Not Safe to Delete (Without Care)
- The runtime for any iOS version you are actively testing against. Removing it will break every device instance that relies on it until you re-download the runtime.
- Device folders for simulators with important app state or test data. If you rely on a specific seeded database or user account inside a simulator, deleting its device folder removes that data permanently.
- Anything under
~/Library/Developer/Xcode/DerivedData/. This is a separate location (not inside CoreSimulator) containing build artifacts. It is safe to delete entirely, but it is not simulator data and has its own cleanup story.
How to Delete Simulator Runtimes the Right Way
The recommended way to remove runtimes is through Xcode itself, not by manually deleting folders.
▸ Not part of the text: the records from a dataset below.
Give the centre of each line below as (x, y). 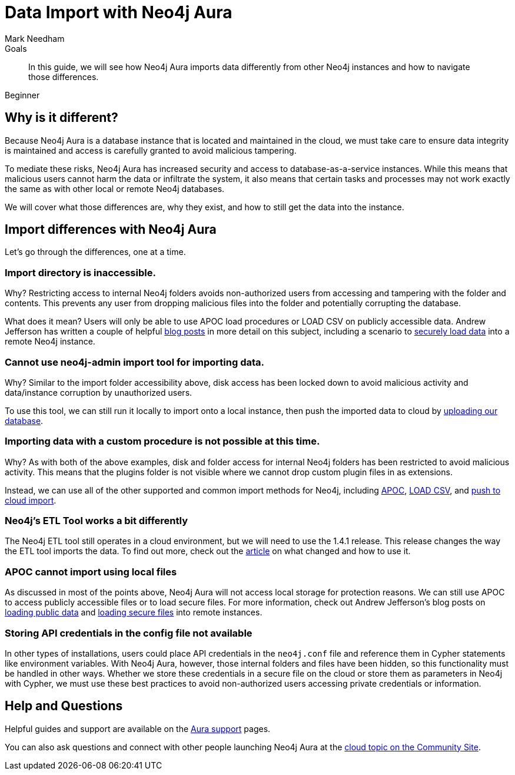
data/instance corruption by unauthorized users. (99, 392)
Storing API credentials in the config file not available (129, 633)
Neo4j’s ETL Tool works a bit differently (97, 521)
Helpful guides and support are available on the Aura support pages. (138, 728)
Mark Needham (35, 38)
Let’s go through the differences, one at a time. (95, 252)
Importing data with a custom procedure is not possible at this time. (162, 441)
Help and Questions (64, 706)
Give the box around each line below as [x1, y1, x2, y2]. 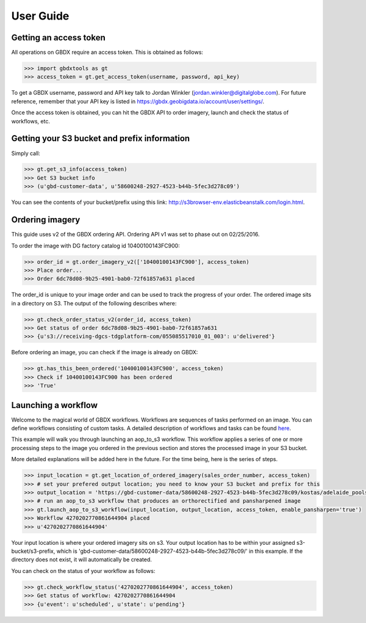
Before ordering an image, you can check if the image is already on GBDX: [11, 349, 198, 356]
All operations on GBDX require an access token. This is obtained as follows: [11, 49, 204, 56]
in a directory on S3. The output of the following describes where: [11, 299, 177, 307]
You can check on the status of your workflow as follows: [11, 567, 156, 574]
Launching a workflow [11, 400, 98, 410]
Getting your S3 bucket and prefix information [11, 133, 190, 144]
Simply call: [11, 150, 41, 157]
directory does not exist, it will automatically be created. [11, 556, 152, 563]
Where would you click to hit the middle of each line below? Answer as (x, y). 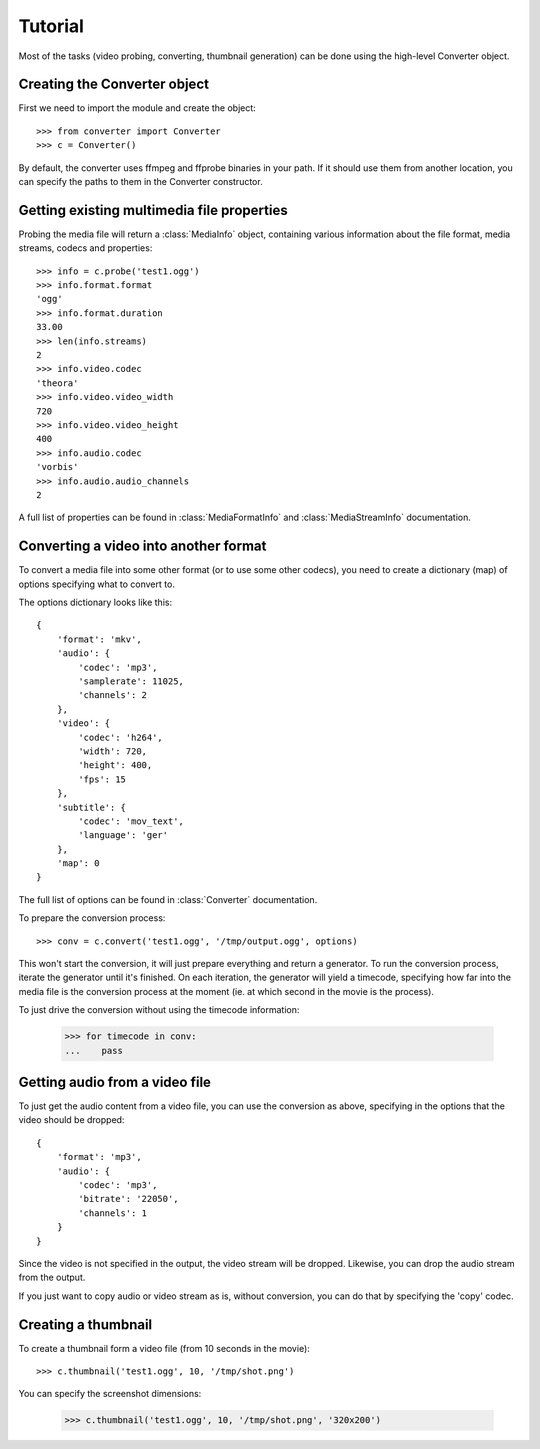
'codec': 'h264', (121, 737)
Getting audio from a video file (115, 1081)
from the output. (52, 1277)
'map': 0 (78, 863)
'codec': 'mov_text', (131, 821)
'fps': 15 (102, 779)
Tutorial (51, 26)
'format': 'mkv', (99, 639)

Manual deletion can leave metadata inconsistencies that confuse Xcode and simctl.
Using Xcode Settings
- Open Xcode and go to Xcode > Settings (or press Cmd +,).
- Click the Platforms tab.
- Find the simulator runtime you want to remove (for example, iOS 15.5 Simulator).
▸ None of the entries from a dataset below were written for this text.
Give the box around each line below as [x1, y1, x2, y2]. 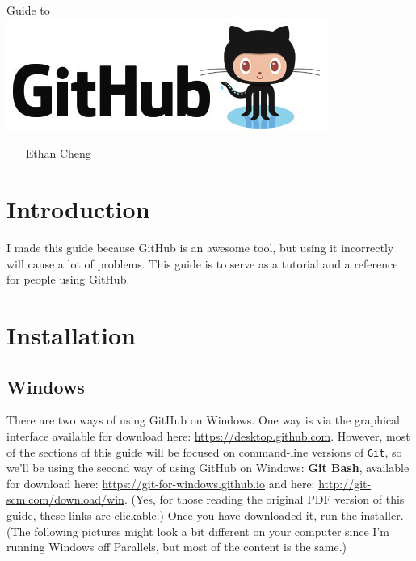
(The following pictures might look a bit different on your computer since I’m [6, 522, 389, 539]
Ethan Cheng [25, 145, 91, 162]
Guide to [6, 2, 50, 18]
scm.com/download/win [6, 491, 124, 508]
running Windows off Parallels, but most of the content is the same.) [6, 538, 347, 555]
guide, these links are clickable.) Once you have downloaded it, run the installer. [6, 507, 404, 524]
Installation [6, 318, 136, 351]
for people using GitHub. [6, 271, 130, 288]
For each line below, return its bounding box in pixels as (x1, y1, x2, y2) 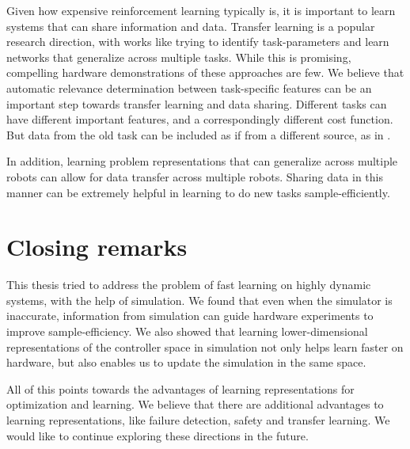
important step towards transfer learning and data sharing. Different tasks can (6, 95, 387, 112)
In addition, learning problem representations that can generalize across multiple (6, 153, 398, 169)
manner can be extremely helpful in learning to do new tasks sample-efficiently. (6, 184, 390, 200)
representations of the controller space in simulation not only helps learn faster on (6, 338, 404, 355)
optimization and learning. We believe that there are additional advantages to (6, 396, 384, 413)
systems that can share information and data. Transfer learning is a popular (6, 17, 375, 34)
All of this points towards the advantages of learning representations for (6, 380, 355, 397)
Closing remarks (6, 230, 188, 263)
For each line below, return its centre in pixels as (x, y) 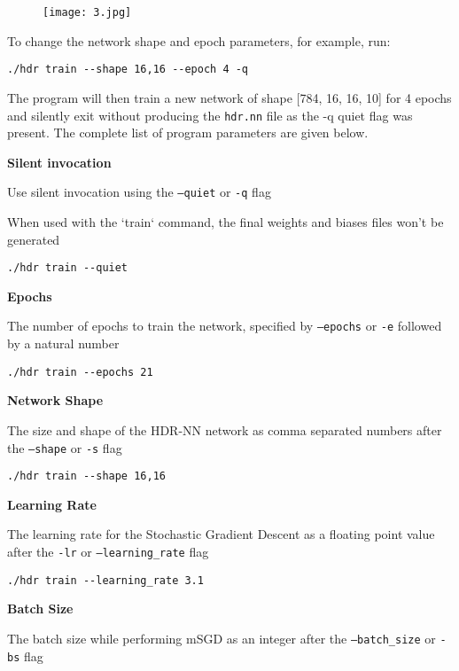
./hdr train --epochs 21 (80, 372)
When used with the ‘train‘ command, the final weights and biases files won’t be (226, 222)
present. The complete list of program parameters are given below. (188, 133)
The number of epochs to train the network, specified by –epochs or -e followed (225, 326)
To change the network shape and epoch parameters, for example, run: (199, 40)
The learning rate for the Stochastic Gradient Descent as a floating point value (221, 534)
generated (34, 239)
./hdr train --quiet (68, 268)
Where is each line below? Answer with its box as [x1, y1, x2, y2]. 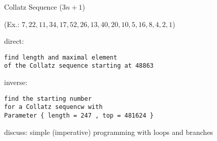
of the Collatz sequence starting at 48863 [4, 62, 154, 70]
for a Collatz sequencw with [4, 103, 103, 111]
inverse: [4, 77, 28, 88]
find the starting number [4, 95, 92, 102]
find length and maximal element [4, 53, 117, 61]
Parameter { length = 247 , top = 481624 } [4, 112, 154, 119]
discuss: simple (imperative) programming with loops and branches [4, 126, 213, 137]
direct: [4, 36, 24, 46]
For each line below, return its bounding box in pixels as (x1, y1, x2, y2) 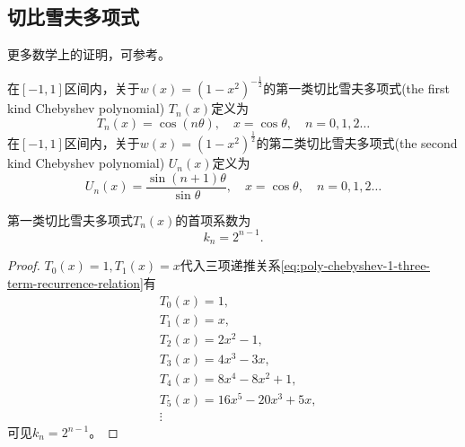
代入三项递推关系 (180, 256, 281, 275)
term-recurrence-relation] (7, 273, 144, 292)
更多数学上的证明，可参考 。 (7, 45, 171, 64)
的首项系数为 (175, 210, 251, 229)
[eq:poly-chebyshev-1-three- (280, 256, 431, 275)
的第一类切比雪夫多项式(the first (263, 79, 450, 98)
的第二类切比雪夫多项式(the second (256, 134, 458, 153)
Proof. (7, 256, 40, 275)
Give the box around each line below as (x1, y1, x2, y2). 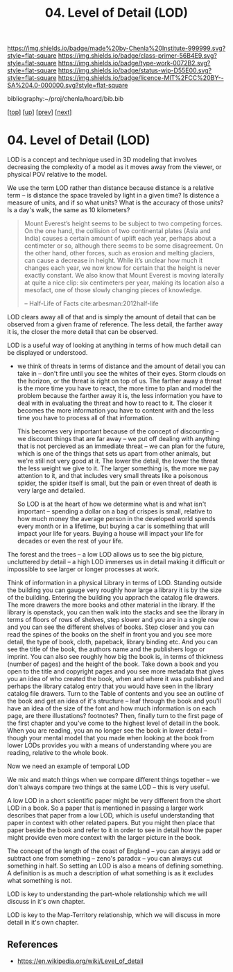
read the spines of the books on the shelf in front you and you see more (7, 630, 213, 639)
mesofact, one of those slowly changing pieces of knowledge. (24, 286, 202, 294)
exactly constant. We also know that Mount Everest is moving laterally (24, 271, 224, 280)
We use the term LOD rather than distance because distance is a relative (7, 184, 214, 192)
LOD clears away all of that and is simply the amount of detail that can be (7, 313, 216, 321)
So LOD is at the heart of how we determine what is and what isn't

- Hover over it and click the Delete button (trash icon) that appears.
- Confirm the deletion. Xcode will remove the runtime bundle cleanly.
Using simctl in Terminal
To list all runtimes and see which are available or unavailable:
xcrun simctl runtime list
To delete a specific runtime by identifier:
xcrun simctl runtime delete <runtime-identifier>
To erase all unavailable (orphaned) device instances in one shot:
xcrun simctl delete unavailable
This last command is one of the most useful cleanup steps available. It targets only devices whose runtime is already gone, so it does not touch any device you can still launch.
Where Simulator Data Also Hides: CoreSimulator Caches
Beyond Runtimes/ and Devices/, there is a secondary cache location worth knowing about:
~/Library/Caches/com.apple.dt.instruments/
~/Library/Caches/com.apple.dt.Xcode/
Instruments traces and Xcode's own cache accumulate here over time. These are generally safe to clear when Xcode is not running, and macOS may or may not reclaim them automatically under storage pressure depending on how the cache entries were flagged by Xcode.
There is also a system-level cache location at:
/Library/Developer/CoreSimulator/Cryptex/
This is used by newer runtimes on Apple Silicon for cryptex images. Do not manually delete from this path. If it is consuming space, use the Xcode Platforms pane to remove the associated runtime, which will clean up the cryptex entry as well.
How Simulator Storage Grows Over Time
The typical growth pattern looks like this: a fresh Xcode install with one iOS runtime takes around 10 to 12 GB. After a year of active development, with runtimes accumulated across major iOS releases, watchOS, and a handful of launched devices that have run real apps, that figure routinely climbs to 50 GB or beyond. The Devices/ folder alone can exceed the runtimes folder in total size once app containers and test data accumulate.
The compounding factor is that Xcode does not automatically remove old runtimes when you download a new one. Every major iOS release adds another 7 to 10 GB runtime to the pile unless you explicitly clean up.
Getting a Visual Picture of Simulator Bloat
Terminal du commands give you the numbers, but a disk map makes the relative sizes much easier to act on. Crumb's treemap view surfaces ~/Library/Developer/CoreSimulator/ as one of the largest consumer directories on most developer Macs, and lets you see at a glance which runtime bundles or device folders are driving the bulk of the usage. From there you can decide what to hand off to Xcode's Platforms pane for clean removal.
Whether you use a visual tool or stick to Terminal, the key habit is checking simulator storage after each major Xcode or iOS version release. A few minutes of cleanup at that point prevents the kind of slow multi-year accumulation that leaves developers wondering where 80 GB went.